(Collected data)
- Opening Delimiter -
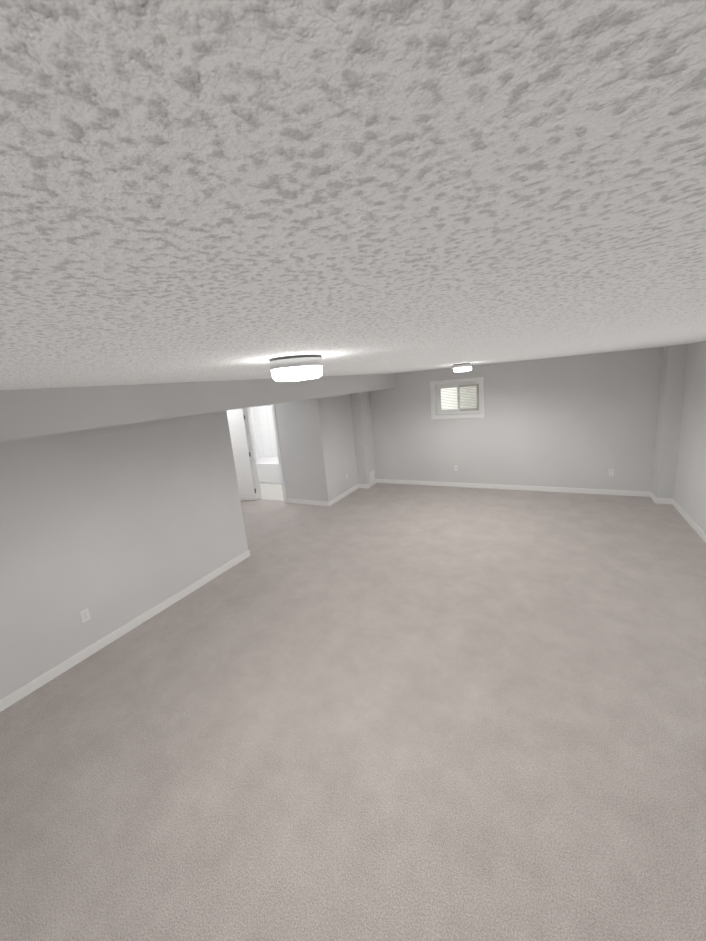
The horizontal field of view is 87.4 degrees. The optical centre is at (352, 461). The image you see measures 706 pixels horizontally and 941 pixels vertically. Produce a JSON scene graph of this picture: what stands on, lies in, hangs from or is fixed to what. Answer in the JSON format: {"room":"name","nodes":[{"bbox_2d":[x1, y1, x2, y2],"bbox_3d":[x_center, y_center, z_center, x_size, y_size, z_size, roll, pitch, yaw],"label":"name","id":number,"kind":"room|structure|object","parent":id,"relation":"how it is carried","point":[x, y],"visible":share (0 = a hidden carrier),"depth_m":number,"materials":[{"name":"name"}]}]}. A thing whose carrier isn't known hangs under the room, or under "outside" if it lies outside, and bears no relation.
{"room":"finished basement","nodes":[
{"label":"finished basement","id":0,"kind":"room"},
{"bbox_2d":[0,411,247,698],"bbox_3d":[-2.889,0.772,2.655,0.120,2.384,5.455,1,13,28],"label":"wall","id":1,"kind":"structure","parent":0,"point":[113,528],"depth_m":3.50,"materials":[{"name":"paint"}]},
{"bbox_2d":[80,608,90,622],"bbox_3d":[-2.446,1.405,3.373,0.008,0.115,0.070,1,13,28],"label":"outlet","id":2,"kind":"object","parent":1,"relation":"attached to","point":[85,615],"visible":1,"depth_m":3.37,"materials":[{"name":"white plastic"}]},
{"bbox_2d":[0,550,249,711],"bbox_3d":[-2.722,1.886,2.876,0.016,0.092,5.438,1,13,28],"label":"baseboard","id":3,"kind":"structure","parent":1,"relation":"attached to","point":[12,698],"depth_m":3.54,"materials":[{"name":"white wood"}]},
{"bbox_2d":[0,373,394,440],"bbox_3d":[-2.154,-0.688,4.152,1.947,0.314,9.350,1,13,28],"label":"ceiling","id":4,"kind":"structure","parent":0,"point":[24,413],"depth_m":2.98,"materials":[{"name":"paint"}]},
{"bbox_2d":[249,407,257,456],"bbox_3d":[-3.095,-0.612,9.352,0.120,2.384,1.880,1,13,28],"label":"wall","id":5,"kind":"structure","parent":0,"point":[253,431],"depth_m":9.98,"materials":[{"name":"paint"}]},
{"bbox_2d":[251,406,277,456],"bbox_3d":[-1.585,-0.780,9.516,2.380,2.384,0.120,1,13,28],"label":"wall","id":6,"kind":"structure","parent":0,"point":[264,430],"depth_m":9.86,"materials":[{"name":"paint"}]},
{"bbox_2d":[259,483,283,500],"bbox_3d":[-1.933,0.594,8.927,2.380,0.006,1.820,1,13,28],"label":"floor","id":7,"kind":"structure","parent":0,"point":[271,491],"depth_m":8.42,"materials":[{"name":"white tile"}]},
{"bbox_2d":[256,457,280,483],"bbox_3d":[-2.058,0.214,9.519,1.576,0.513,0.746,1,13,28],"label":"bathtub","id":8,"kind":"object","parent":7,"relation":"on","point":[268,469],"visible":0.33,"depth_m":9.15,"materials":[{"name":"white ceramic"}]},
{"bbox_2d":[274,398,331,501],"bbox_3d":[-2.329,-0.362,7.835,4.073,2.384,0.120,1,13,28],"label":"wall","id":9,"kind":"structure","parent":0,"point":[301,435],"depth_m":7.05,"materials":[{"name":"paint"}]},
{"bbox_2d":[226,408,255,500],"bbox_3d":[-2.498,-0.125,7.720,0.724,1.975,0.171,-3,12,8],"label":"door leaf","id":10,"kind":"structure","parent":9,"relation":"in","point":[240,448],"depth_m":7.67,"materials":[{"name":"white wood"}]},
{"bbox_2d":[243,404,286,502],"bbox_3d":[-1.793,-0.198,7.586,0.876,2.073,0.152,1,13,28],"label":"door frame","id":11,"kind":"structure","parent":9,"relation":"attached to","point":[251,446],"depth_m":7.63,"materials":[{"name":"white wood"}]},
{"bbox_2d":[287,499,327,505],"bbox_3d":[-0.913,0.802,7.289,0.965,0.092,0.013,1,13,28],"label":"baseboard","id":12,"kind":"structure","parent":9,"relation":"attached to","point":[298,501],"depth_m":7.26,"materials":[{"name":"white wood"}]},
{"bbox_2d":[321,394,357,498],"bbox_3d":[-0.297,-0.459,7.438,0.120,2.384,1.130,1,13,28],"label":"wall","id":13,"kind":"structure","parent":0,"point":[339,432],"depth_m":7.38,"materials":[{"name":"paint"}]},
{"bbox_2d":[328,484,359,506],"bbox_3d":[-0.171,0.675,7.584,0.016,0.092,1.263,1,13,28],"label":"baseboard","id":14,"kind":"structure","parent":13,"relation":"attached to","point":[357,486],"depth_m":7.52,"materials":[{"name":"white wood"}]},
{"bbox_2d":[0,483,705,940],"bbox_3d":[-1.126,1.548,4.287,9.624,0.100,9.850,1,13,28],"label":"floor carpet","id":15,"kind":"object","parent":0,"point":[382,711],"visible":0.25,"depth_m":2.36,"materials":[{"name":"beige carpet"}]},
{"bbox_2d":[0,0,705,389],"bbox_3d":[-1.341,-0.874,3.780,9.624,0.100,9.850,1,13,28],"label":"ceiling","id":16,"kind":"structure","parent":0,"point":[208,190],"depth_m":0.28,"materials":[{"name":"white paint"}]},
{"bbox_2d":[269,354,322,380],"bbox_3d":[-0.266,-0.439,1.753,0.250,0.108,0.250,1,13,28],"label":"ceiling light","id":17,"kind":"object","parent":16,"relation":"attached to","point":[296,367],"visible":1,"depth_m":1.65,"materials":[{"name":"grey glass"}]},
{"bbox_2d":[453,363,471,371],"bbox_3d":[1.506,-1.291,5.075,0.250,0.108,0.250,1,13,28],"label":"ceiling light","id":18,"kind":"object","parent":16,"relation":"attached to","point":[463,367],"visible":1,"depth_m":4.98,"materials":[{"name":"white glass"}]},
{"bbox_2d":[350,391,375,484],"bbox_3d":[0.228,-0.658,8.169,0.347,2.384,0.700,1,13,28],"label":"wall","id":19,"kind":"structure","parent":0,"point":[363,430],"depth_m":7.92,"materials":[{"name":"paint"}]},
{"bbox_2d":[364,479,375,486],"bbox_3d":[0.426,0.491,8.210,0.016,0.092,0.473,1,13,28],"label":"baseboard","id":20,"kind":"structure","parent":19,"relation":"attached to","point":[373,482],"depth_m":8.12,"materials":[{"name":"white wood"}]},
{"bbox_2d":[369,470,374,481],"bbox_3d":[0.428,0.319,8.207,0.010,0.235,0.250,1,13,28],"label":"air vent","id":21,"kind":"object","parent":19,"relation":"in","point":[372,475],"visible":1,"depth_m":8.21,"materials":[{"name":"white plastic"}]},
{"bbox_2d":[370,347,662,491],"bbox_3d":[2.772,-0.654,7.071,5.174,2.384,0.220,1,13,28],"label":"wall","id":22,"kind":"structure","parent":0,"point":[588,421],"depth_m":6.64,"materials":[{"name":"paint"}]},
{"bbox_2d":[430,377,483,418],"bbox_3d":[2.068,-1.243,7.292,1.024,0.760,0.236,1,13,28],"label":"window unit","id":23,"kind":"structure","parent":22,"relation":"in","point":[437,410],"depth_m":7.30,"materials":[{"name":"white"}]},
{"bbox_2d":[376,479,647,496],"bbox_3d":[2.725,0.487,7.253,4.965,0.092,0.016,1,13,28],"label":"baseboard","id":24,"kind":"structure","parent":22,"relation":"attached to","point":[432,483],"depth_m":6.97,"materials":[{"name":"white wood"}]},
{"bbox_2d":[609,469,613,475],"bbox_3d":[4.390,0.183,6.277,0.070,0.115,0.008,1,13,28],"label":"electrical outlet","id":25,"kind":"object","parent":22,"relation":"attached to","point":[611,472],"visible":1,"depth_m":6.27,"materials":[{"name":"white plastic"}]},
{"bbox_2d":[651,344,687,498],"bbox_3d":[4.832,-0.542,5.663,0.209,2.384,0.330,1,13,28],"label":"wall","id":26,"kind":"structure","parent":0,"point":[673,368],"depth_m":5.54,"materials":[{"name":"paint"}]},
{"bbox_2d":[648,491,659,502],"bbox_3d":[4.825,0.577,5.936,0.016,0.092,0.323,1,13,28],"label":"baseboard","id":27,"kind":"structure","parent":26,"relation":"attached to","point":[656,500],"depth_m":5.89,"materials":[{"name":"white wood"}]},
{"bbox_2d":[673,341,705,533],"bbox_3d":[2.941,0.435,1.796,0.150,2.384,9.850,1,13,28],"label":"wall","id":28,"kind":"structure","parent":0,"point":[689,497],"depth_m":4.94,"materials":[{"name":"paint"}]},
{"bbox_2d":[668,499,705,542],"bbox_3d":[2.851,1.606,1.855,0.016,0.092,8.990,1,13,28],"label":"baseboard","id":29,"kind":"structure","parent":28,"relation":"attached to","point":[670,501],"depth_m":5.01,"materials":[{"name":"white wood"}]},
{"label":"outside","id":30,"kind":"structure","parent":0,"visible":0},
{"bbox_2d":[441,386,476,408],"bbox_3d":[2.266,-1.388,7.655,1.440,1.436,0.396,1,13,28],"label":"window well","id":31,"kind":"object","parent":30,"point":[446,402],"depth_m":7.91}
]}

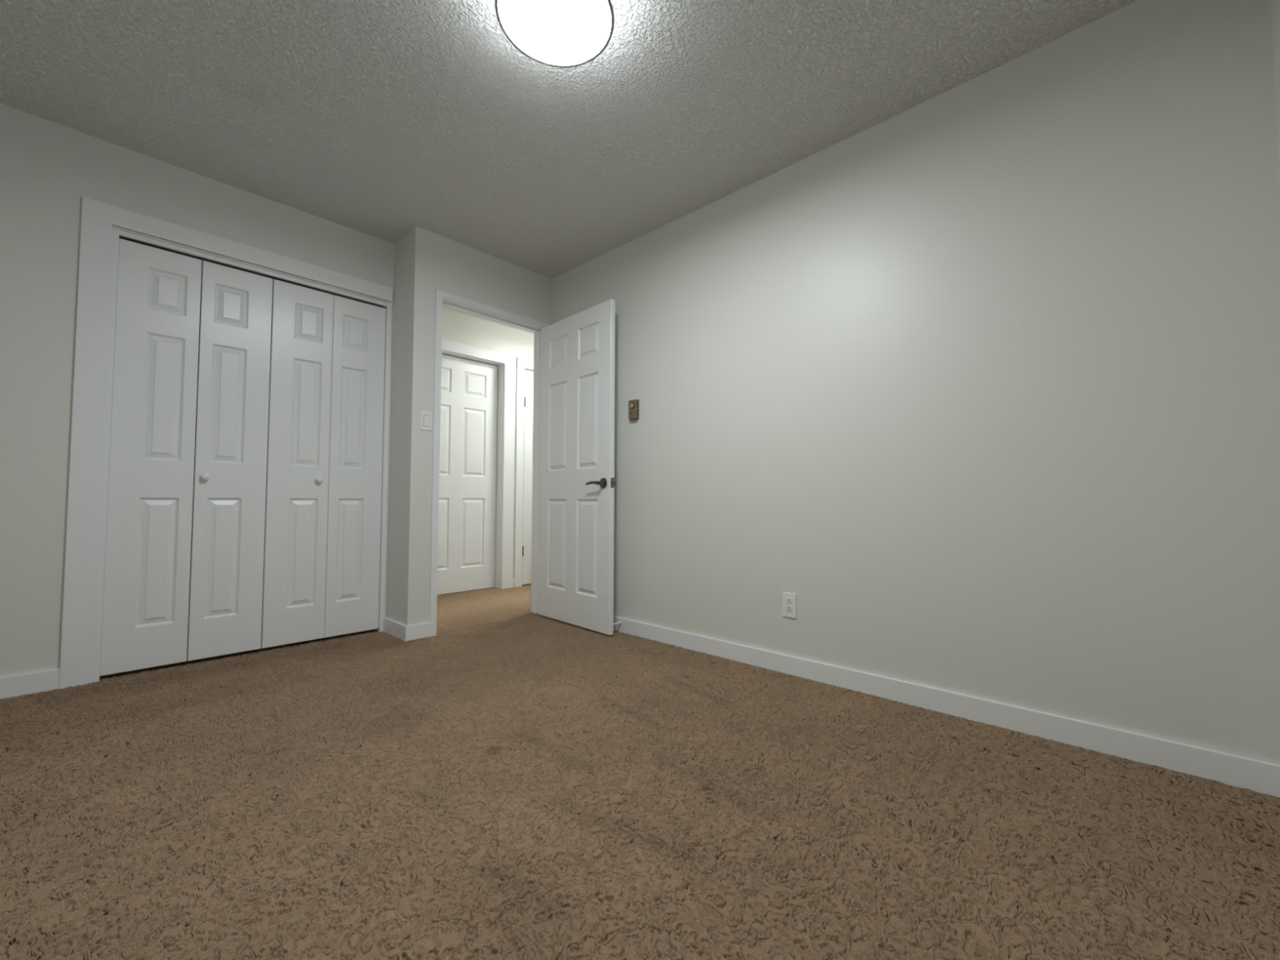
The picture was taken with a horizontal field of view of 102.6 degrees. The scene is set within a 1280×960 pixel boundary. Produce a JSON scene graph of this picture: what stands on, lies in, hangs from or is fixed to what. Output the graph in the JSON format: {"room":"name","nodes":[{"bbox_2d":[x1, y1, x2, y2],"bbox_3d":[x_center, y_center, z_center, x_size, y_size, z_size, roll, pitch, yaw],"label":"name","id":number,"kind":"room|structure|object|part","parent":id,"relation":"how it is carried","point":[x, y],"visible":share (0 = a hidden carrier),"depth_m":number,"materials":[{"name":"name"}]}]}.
{"room":"empty bedroom","nodes":[
{"label":"empty bedroom","id":0,"kind":"room"},
{"bbox_2d":[0,103,394,687],"bbox_3d":[-2.302,-0.316,2.518,0.114,2.440,2.024,-2,-3,43],"label":"wall","id":1,"kind":"structure","parent":0,"point":[47,167],"depth_m":2.20,"materials":[{"name":"white paint"}]},
{"bbox_2d":[0,668,59,698],"bbox_3d":[-2.714,0.838,1.939,0.015,0.086,0.688,-2,-3,43],"label":"baseboard","id":2,"kind":"structure","parent":1,"relation":"attached to","point":[18,685],"depth_m":2.13,"materials":[{"name":"white paint"}]},
{"bbox_2d":[99,238,272,675],"bbox_3d":[-2.203,-0.111,2.540,0.070,1.993,0.589,-2,-3,43],"label":"bifold door","id":3,"kind":"structure","parent":1,"relation":"in","point":[149,602],"depth_m":2.52,"materials":[{"name":"white paint"}]},
{"bbox_3d":[-2.316,-0.115,2.443,0.032,1.993,0.292,-2,-3,43],"label":"door","id":4,"kind":"part","parent":3,"relation":"part of","materials":[{"name":"white paint"}]},
{"bbox_3d":[-2.163,-0.018,2.555,0.036,0.037,0.037,-2,-3,43],"label":"knob","id":5,"kind":"part","parent":3,"relation":"part of","materials":[{"name":"white plastic"}]},
{"bbox_3d":[-2.115,-0.106,2.659,0.032,1.993,0.292,-2,-3,43],"label":"door","id":6,"kind":"part","parent":3,"relation":"part of","materials":[{"name":"white paint"}]},
{"bbox_2d":[58,196,392,688],"bbox_3d":[-2.023,-0.160,2.717,0.016,2.147,1.327,-2,-3,43],"label":"trim","id":7,"kind":"structure","parent":1,"relation":"attached to","point":[98,218],"depth_m":2.27,"materials":[{"name":"white paint"}]},
{"bbox_2d":[91,226,391,682],"bbox_3d":[-2.037,-0.111,2.790,0.122,2.054,1.232,-2,-3,43],"label":"trim","id":8,"kind":"structure","parent":1,"relation":"attached to","point":[116,233],"depth_m":2.37,"materials":[{"name":"white paint"}]},
{"bbox_2d":[261,279,386,648],"bbox_3d":[-1.800,-0.092,2.972,0.070,1.993,0.586,-2,-3,43],"label":"bifold door","id":9,"kind":"structure","parent":1,"relation":"in","point":[322,553],"depth_m":2.95,"materials":[{"name":"white paint"}]},
{"bbox_3d":[-1.912,-0.097,2.876,0.032,1.993,0.292,-2,-3,43],"label":"door","id":10,"kind":"part","parent":9,"relation":"part of","materials":[{"name":"white paint"}]},
{"bbox_3d":[-1.824,-0.004,2.918,0.036,0.037,0.037,-2,-3,43],"label":"knob","id":11,"kind":"part","parent":9,"relation":"part of","materials":[{"name":"white plastic"}]},
{"bbox_3d":[-1.712,-0.087,3.091,0.032,1.993,0.292,-2,-3,43],"label":"door","id":12,"kind":"part","parent":9,"relation":"part of","materials":[{"name":"white paint"}]},
{"bbox_2d":[119,237,355,628],"bbox_3d":[-2.798,-0.299,2.980,0.100,2.440,2.024,-2,-3,43],"label":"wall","id":13,"kind":"structure","parent":0,"point":[119,237],"depth_m":3.09,"materials":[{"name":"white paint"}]},
{"bbox_2d":[355,226,415,625],"bbox_3d":[-1.666,-0.279,3.386,1.004,2.440,0.114,-2,-3,43],"label":"wall","id":14,"kind":"structure","parent":0,"point":[404,255],"depth_m":3.11,"materials":[{"name":"white paint"}]},
{"bbox_2d":[382,617,407,640],"bbox_3d":[-1.463,0.886,3.058,0.320,0.086,0.015,-2,-3,43],"label":"baseboard","id":15,"kind":"structure","parent":14,"relation":"attached to","point":[393,628],"depth_m":3.04,"materials":[{"name":"white paint"}]},
{"bbox_2d":[407,225,551,625],"bbox_3d":[-1.000,-0.274,3.447,0.114,2.440,1.111,-2,-3,43],"label":"wall","id":16,"kind":"structure","parent":0,"point":[443,264],"depth_m":3.09,"materials":[{"name":"white paint"}]},
{"bbox_2d":[404,622,430,641],"bbox_3d":[-1.297,0.884,2.991,0.014,0.086,0.143,-2,-3,43],"label":"baseboard","id":17,"kind":"structure","parent":16,"relation":"attached to","point":[413,632],"depth_m":2.98,"materials":[{"name":"white paint"}]},
{"bbox_2d":[420,410,431,431],"bbox_3d":[-1.276,-0.354,3.062,0.010,0.115,0.069,-2,-3,43],"label":"light switch","id":18,"kind":"object","parent":16,"relation":"attached to","point":[425,416],"visible":1,"depth_m":3.06,"materials":[{"name":"white plastic"}]},
{"bbox_2d":[435,297,542,633],"bbox_3d":[-1.002,-0.086,3.438,0.122,2.062,0.795,-2,-3,43],"label":"trim","id":19,"kind":"structure","parent":16,"relation":"attached to","point":[446,303],"depth_m":3.70,"materials":[{"name":"white paint"}]},
{"bbox_2d":[429,288,549,636],"bbox_3d":[-0.957,-0.102,3.396,0.011,2.092,0.851,-2,-3,43],"label":"trim","id":20,"kind":"structure","parent":16,"relation":"attached to","point":[440,295],"depth_m":3.10,"materials":[{"name":"white paint"}]},
{"bbox_2d":[530,380,533,608],"bbox_3d":[-1.047,-0.123,3.485,0.014,2.140,0.940,-2,-3,43],"label":"trim","id":21,"kind":"structure","parent":16,"relation":"attached to","point":[533,380],"depth_m":3.75,"materials":[{"name":"white paint"}]},
{"bbox_2d":[537,298,615,635],"bbox_3d":[-0.431,-0.081,3.366,0.150,2.026,0.789,2,-3,-44],"label":"door","id":22,"kind":"structure","parent":16,"relation":"in","point":[577,483],"depth_m":3.31,"materials":[{"name":"white paint"}]},
{"bbox_3d":[-0.272,0.019,3.128,0.058,0.065,0.152,2,-3,-44],"label":"lever","id":23,"kind":"part","parent":22,"relation":"part of","materials":[{"name":"brown metal"}]},
{"bbox_3d":[-0.166,0.016,3.085,0.025,0.060,0.002,2,-3,-44],"label":"latch plate","id":24,"kind":"part","parent":22,"relation":"part of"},
{"bbox_2d":[441,307,533,577],"bbox_3d":[-1.207,-0.217,4.888,0.114,2.440,2.712,-2,-3,43],"label":"wall","id":25,"kind":"structure","parent":0,"point":[458,327],"depth_m":4.67,"materials":[{"name":"white paint"}]},
{"bbox_2d":[436,354,497,595],"bbox_3d":[-1.617,-0.051,4.508,0.035,2.062,0.778,-2,-3,43],"label":"door","id":26,"kind":"structure","parent":25,"relation":"in","point":[466,548],"depth_m":4.57,"materials":[{"name":"white paint"}]},
{"bbox_2d":[441,338,515,589],"bbox_3d":[-1.575,-0.097,4.472,0.136,2.164,1.025,-2,-3,43],"label":"trim","id":27,"kind":"structure","parent":25,"relation":"attached to","point":[506,364],"depth_m":4.75,"materials":[{"name":"white paint"}]},
{"bbox_2d":[513,357,533,586],"bbox_3d":[-0.892,-0.066,5.205,0.136,2.164,0.937,-2,-3,43],"label":"trim","id":28,"kind":"structure","parent":25,"relation":"attached to","point":[522,364],"depth_m":4.84,"materials":[{"name":"white paint"}]},
{"bbox_2d":[521,369,533,584],"bbox_3d":[-0.856,-0.023,5.166,0.047,2.051,0.772,-2,-3,43],"label":"door","id":29,"kind":"structure","parent":25,"relation":"in","point":[529,375],"depth_m":4.92,"materials":[{"name":"white paint"}]},
{"bbox_2d":[0,0,1137,333],"bbox_3d":[-0.351,-1.564,2.686,5.034,0.080,5.078,-2,-3,43],"label":"ceiling","id":30,"kind":"structure","parent":0,"point":[381,119],"depth_m":2.06,"materials":[{"name":"white paint"}]},
{"bbox_2d":[494,0,613,67],"bbox_3d":[-0.268,-1.515,1.629,0.371,0.102,0.371,-2,-3,43],"label":"ceiling light","id":31,"kind":"object","parent":30,"relation":"attached to","point":[560,33],"visible":1,"depth_m":1.66,"materials":[{"name":"white glass"}]},
{"bbox_2d":[0,583,1279,959],"bbox_3d":[-0.286,0.912,2.518,4.706,0.001,4.950,-2,-3,43],"label":"floor","id":32,"kind":"structure","parent":0,"point":[510,781],"depth_m":1.30,"materials":[{"name":"carpet"}]},
{"bbox_2d":[551,0,1279,764],"bbox_3d":[0.656,-0.303,2.585,3.486,2.440,0.114,-2,-3,43],"label":"wall","id":33,"kind":"structure","parent":0,"point":[984,378],"depth_m":1.88,"materials":[{"name":"white paint"}]},
{"bbox_2d":[613,620,622,626],"bbox_3d":[-0.145,0.877,3.133,0.026,0.026,0.073,-2,-3,43],"label":"door stop","id":34,"kind":"object","parent":33,"relation":"attached to","point":[620,622],"visible":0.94,"depth_m":3.14,"materials":[{"name":"white metal"}]},
{"bbox_2d":[628,399,639,420],"bbox_3d":[-0.043,-0.432,3.139,0.070,0.120,0.039,-2,-3,43],"label":"thermostat","id":35,"kind":"object","parent":33,"relation":"attached to","point":[633,405],"visible":1,"depth_m":3.12,"materials":[{"name":"brown plastic"}]},
{"bbox_2d":[782,591,796,618],"bbox_3d":[0.704,0.590,2.419,0.070,0.115,0.008,-2,-3,43],"label":"wall outlet","id":36,"kind":"object","parent":33,"relation":"attached to","point":[788,600],"visible":1,"depth_m":2.42,"materials":[{"name":"white plastic"}]},
{"bbox_2d":[785,597,792,613],"bbox_3d":[0.702,0.590,2.417,0.033,0.067,0.002,-2,-3,43],"label":"receptacle","id":37,"kind":"object","parent":36,"relation":"attached to","point":[788,601],"depth_m":2.42,"materials":[{"name":"white plastic"}]},
{"bbox_2d":[613,616,1279,797],"bbox_3d":[0.567,0.872,2.530,3.371,0.086,0.015,-2,-3,43],"label":"baseboard","id":38,"kind":"structure","parent":33,"relation":"attached to","point":[1256,775],"depth_m":1.82,"materials":[{"name":"white paint"}]},
{"bbox_2d":[1270,0,1279,195],"bbox_3d":[0.822,-0.395,0.291,0.114,2.440,3.021,-2,-3,43],"label":"wall","id":39,"kind":"structure","parent":0,"point":[1274,4],"depth_m":1.44,"materials":[{"name":"white paint"}]}
]}
- Closing Delimiter -
Goal of the exercise:
In the data above, each line holding "bifold" is to be found and copied.

Output of the task:
{"bbox_2d":[99,238,272,675],"bbox_3d":[-2.203,-0.111,2.540,0.070,1.993,0.589,-2,-3,43],"label":"bifold door","id":3,"kind":"structure","parent":1,"relation":"in","point":[149,602],"depth_m":2.52,"materials":[{"name":"white paint"}]},
{"bbox_2d":[261,279,386,648],"bbox_3d":[-1.800,-0.092,2.972,0.070,1.993,0.586,-2,-3,43],"label":"bifold door","id":9,"kind":"structure","parent":1,"relation":"in","point":[322,553],"depth_m":2.95,"materials":[{"name":"white paint"}]},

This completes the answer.